Credit: Meta / Instagram / NCMEC

Vacher added that the expansion of Meta’s work with Amber Alerts came after discussion with law enforcement and child abduction experts to ensure the app’s update would have a positive effect on critical missing child cases, limiting the potential of sharing incorrect, and thus harmful, information. In addition to the National Center for Missing & Exploited Children, Meta consulted many other global organizations in the field, like the International Centre for Missing & Exploited Children, the the United Kingdom’s National Crime Agency, Mexico’s Attorney General’s Office, and the Australian Federal Police.

This care is reflected even in the promotional images for Instagram’s update, which uses a photo of missing child Myra Lewis to demonstrate how alerts will be displayed. Lewis was abducted near Camden, Mississippi, in 2014 and hasn’t yet been found. The latest image is an age-progressed depiction of Lewis at age 10.
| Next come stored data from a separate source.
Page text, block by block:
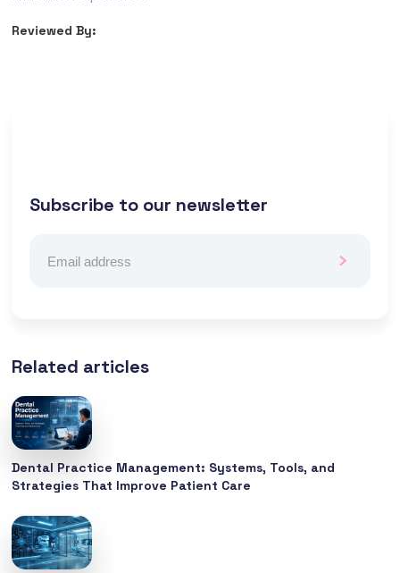
Reviewed By:
Subscribe to our newsletter
Related articles
Dental Practice Management: Systems, Tools, and
Strategies That Improve Patient Care

DeLaune and the rest of the Meta team hope the new feature can clear up misinformation about how Amber alerts actually work. “These alerts are rare and specific to the search area. If you get one, it means there is an active search for a missing child nearby. In order to know who to show these alerts to, we use a variety of signals, including the city you list on your profile, your IP address, and location services (if you have it turned on),” Instagram wrote in the announcement’s press release.
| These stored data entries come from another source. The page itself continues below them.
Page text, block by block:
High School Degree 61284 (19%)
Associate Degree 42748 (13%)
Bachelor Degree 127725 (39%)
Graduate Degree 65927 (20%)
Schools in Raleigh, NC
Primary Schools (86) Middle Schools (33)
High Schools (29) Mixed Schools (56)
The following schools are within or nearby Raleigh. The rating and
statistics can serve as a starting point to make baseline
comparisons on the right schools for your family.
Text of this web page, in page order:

A screenshot of the emergency call button below an Instagram Amber Alert notification.


Credit: Meta / Instagram / NCMEC

This is crucial information to know, DeLaune explains, since Amber Alerts are much more rare than many people think. “They’re used only in cases where there is suspected foul play, a life or death situation, and a case where they have concrete, specific information that if provided to the public may aid in the recovery of that child,” she explained. Many are already familiar with these alerts through the wireless alert system sent to personal phones. “That means that you are in a targeted area where law enforcement believes that abduction occurred, they have information, and they’re asking the citizens in that area to be looking around,” she said.

So if you’re scrolling and get an in-app alert, Vacher and DeLaune hope you feel compelled to pay attention. “These occur very rarely,” Vacher said. “When you see one of these on Facebook or Instagram, it means you’re potentially in the search area for the missing child. It’s about community coming together at the time of greatest need.”

Amber Alerts begin rolling out to Instagram today, and will become fully available in 25 countries over the next couple of weeks. For now, those will include Argentina, Australia, Belgium, Bulgaria, Canada, Ecuador, Greece, Guatemala, Ireland, Jamaica, Korea, Lithuania, Luxembourg, Malaysia, Malta, Mexico, the Netherlands, New Zealand, Romania, South Africa, Taiwan, Ukraine, the United Kingdom, the United Arab Emirates, and the United States.